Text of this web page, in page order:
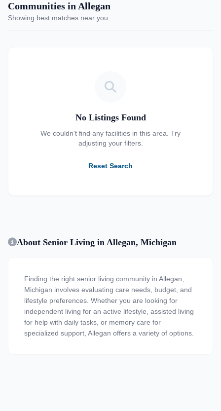
Communities in Allegan
Showing best matches near you
No Listings Found
We couldn't find any facilities in this area. Try
adjusting your filters.
Reset Search
About Senior Living in Allegan, Michigan
Finding the right senior living community in Allegan,
Michigan involves evaluating care needs, budget, and
lifestyle preferences. Whether you are looking for
independent living for an active lifestyle, assisted living
for help with daily tasks, or memory care for
specialized support, Allegan offers a variety of options.
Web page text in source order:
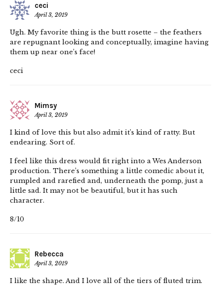
ceci
April 3, 2019
Ugh. My favorite thing is the butt rosette – the feathers
are repugnant looking and conceptually, imagine having
them up near one’s face!
ceci
Mimsy
April 3, 2019
I kind of love this but also admit it’s kind of ratty. But
endearing. Sort of.
I feel like this dress would fit right into a Wes Anderson
production. There’s something a little comedic about it,
rumpled and rarefied and, underneath the pomp, just a
little sad. It may not be beautiful, but it has such
character.
8/10
Rebecca
April 3, 2019
I like the shape. And I love all of the tiers of fluted trim.
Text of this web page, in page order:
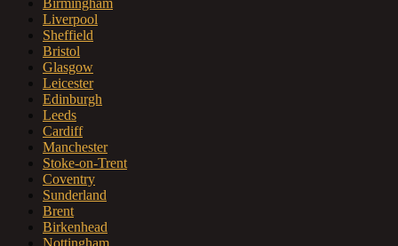
Liverpool
Sheffield
Bristol
Glasgow
Leicester
Edinburgh
Leeds
Cardiff
Manchester
Stoke-on-Trent
Coventry
Sunderland
Brent
Birkenhead
Nottingham
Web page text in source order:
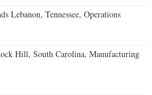
Lebanon, Tennessee, Operations
Hill, South Carolina, Manufacturing
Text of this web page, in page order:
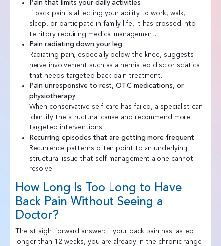
Pain that limits your daily activities
If back pain is affecting your ability to work, walk,
sleep, or participate in family life, it has crossed into
territory requiring medical management.
Pain radiating down your leg
Radiating pain, especially below the knee, suggests
nerve involvement such as a herniated disc or sciatica
that needs targeted back pain treatment.
Pain unresponsive to rest, OTC medications, or
physiotherapy
When conservative self-care has failed, a specialist can
identify the structural cause and recommend more
targeted interventions.
Recurring episodes that are getting more frequent
Recurrence patterns often point to an underlying
structural issue that self-management alone cannot
resolve.
How Long Is Too Long to Have
Back Pain Without Seeing a
Doctor?
The straightforward answer: if your back pain has lasted
longer than 12 weeks, you are already in the chronic range
# # # # # # #
• [Work item]
For each entry, repeat its text exactly and leave out any picture it holds.

• [Task answer]
Text of this web page, in page order:
Communities in Allegan
Showing best matches near you
No Listings Found
We couldn't find any facilities in this area. Try
adjusting your filters.
Reset Search
About Senior Living in Allegan, Michigan
Finding the right senior living community in Allegan,
Michigan involves evaluating care needs, budget, and
lifestyle preferences. Whether you are looking for
independent living for an active lifestyle, assisted living
for help with daily tasks, or memory care for
specialized support, Allegan offers a variety of options.
Web page text in source order:
ceci
April 3, 2019
Ugh. My favorite thing is the butt rosette – the feathers
are repugnant looking and conceptually, imagine having
them up near one’s face!
ceci
Mimsy
April 3, 2019
I kind of love this but also admit it’s kind of ratty. But
endearing. Sort of.
I feel like this dress would fit right into a Wes Anderson
production. There’s something a little comedic about it,
rumpled and rarefied and, underneath the pomp, just a
little sad. It may not be beautiful, but it has such
character.
8/10
Rebecca
April 3, 2019
I like the shape. And I love all of the tiers of fluted trim.
Text of this web page, in page order:
Liverpool
Sheffield
Bristol
Glasgow
Leicester
Edinburgh
Leeds
Cardiff
Manchester
Stoke-on-Trent
Coventry
Sunderland
Brent
Birkenhead
Nottingham
Web page text in source order:
Lebanon, Tennessee, Operations
Hill, South Carolina, Manufacturing
Text of this web page, in page order:
Pain that limits your daily activities
If back pain is affecting your ability to work, walk,
sleep, or participate in family life, it has crossed into
territory requiring medical management.
Pain radiating down your leg
Radiating pain, especially below the knee, suggests
nerve involvement such as a herniated disc or sciatica
that needs targeted back pain treatment.
Pain unresponsive to rest, OTC medications, or
physiotherapy
When conservative self-care has failed, a specialist can
identify the structural cause and recommend more
targeted interventions.
Recurring episodes that are getting more frequent
Recurrence patterns often point to an underlying
structural issue that self-management alone cannot
resolve.
How Long Is Too Long to Have
Back Pain Without Seeing a
Doctor?
The straightforward answer: if your back pain has lasted
longer than 12 weeks, you are already in the chronic range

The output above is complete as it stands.